Homebirth midwives “value the art of letting go.” Letting go of what, exactly? The lives of babies born at homebirths.

We know this because it’s written in the MANA Statement of Values and Ethics right on their website,

“… We value the art of letting go and acknowledge death and loss as possible outcomes of pregnancy and birth.”

It’s a disturbing statement coming from an organization that claims homebirth is safe, even though it’s 4 times more deadly than hospital birth.

Muniz provided chilling quotes from Professional Ethics in Midwifery Practice by Illysa Foster and Jon Lasser:

We value the acceptance of death as a possible outcome of birth.

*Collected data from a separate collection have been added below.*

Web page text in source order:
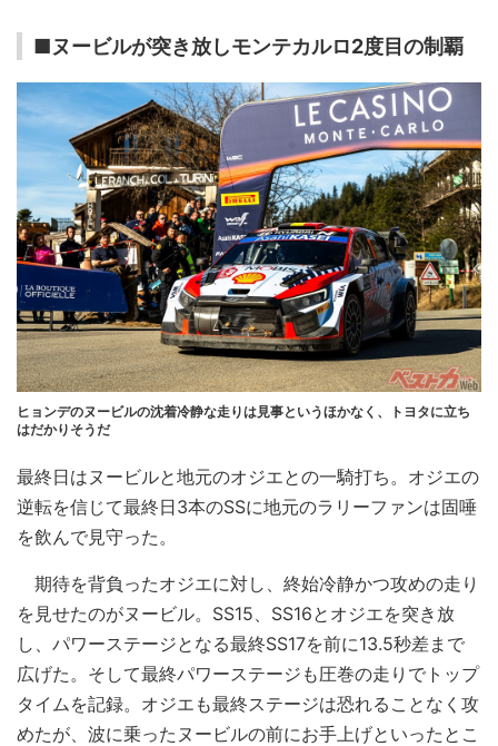
■ヌービルが突き放しモンテカルロ2度目の制覇
ヒョンデのヌービルの沈着冷静な走りは見事というほかなく、トヨタに立ち
はだかりそうだ
最終日はヌービルと地元のオジエとの一騎打ち。オジエの
逆転を信じて最終日3本のSSに地元のラリーファンは固唾
を飲んで見守った。
期待を背負ったオジエに対し、終始冷静かつ攻めの走り
を見せたのがヌービル。SS15、SS16とオジエを突き放
し、パワーステージとなる最終SS17を前に13.5秒差まで
広げた。そして最終パワーステージも圧巻の走りでトップ
タイムを記録。オジエも最終ステージは恐れることなく攻
めたが、波に乗ったヌービルの前にお手上げといったとこ

We value our focus as supporting life rather than avoiding death…

We place the emphasis of our care on supporting life (preventive measures, good nutrition, emotional health, etc.) and not pathology, diagnosis, treatment of problems, and heroic solutions in an attempt to preserve life at any cost of quality.

In other words, they place the emphasis on what they can provide (and bill for) and NOT diagnosis, NOT treatment of problems, NOT heroic solutions (all things they cannot provide and therefore cannot profit from).

They can provide preventive measures for playing Russian Roulette (nutrition, emotional health), but if you’re the unlucky mother with a bullet in the chamber when she figuratively fires into her baby, they not only can’t fix it, but, apparently, they don’t even think it is worth trying.

This is what “ethics” looks like in the world of homebirth midwifery. It’s a farce, just as their education and training is a farce.


If you’re a mother thinking about homebirth, think again.

Do you really want to play Russian Roulette with your baby’s life? No doubt you think this couldn’t happen to you, but, then these mothers thought that too and now they are burying their babies.